4. Design Constraints from Token Economics
Empirical data from the Claude Code community shows: reducing alwaysApply content from 800 tokens to 500 tokens can jump prompt cache hit rate from 12% to 61%. This is because Anthropic’s prompt caching is sensitive to prefix matching — the more stable the system prompt, the higher the cache hit rate and lower the cost. This explains our decision to keep the core constraint layer extremely thin and stable.
5. Ultimate Reflection: Process Automation vs. General Intelligence
The current workflow isn’t “AI replacing humans” but a hybrid model where humans define processes and AI executes tasks. Gating decisions are human-made; AI handles repetitive, rule-clear execution tasks (reading docs, writing code, running verification). This division of labor is the most pragmatic for now — AI’s generation and reasoning capabilities still have boundaries, but process-oriented orchestration can maximize its deterministic benefits.

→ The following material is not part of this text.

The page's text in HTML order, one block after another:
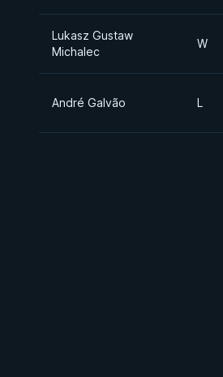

If your team is also experimenting with AI-assisted development, I suggest starting from the weakest link: make AI stop and wait for your confirmation at key decision points, rather than letting it run to completion. This single change often delivers the most direct quality improvement. From there, gradually introduce knowledge persistence, layered loading, and other mechanisms to build a full-process automation system suited to your project.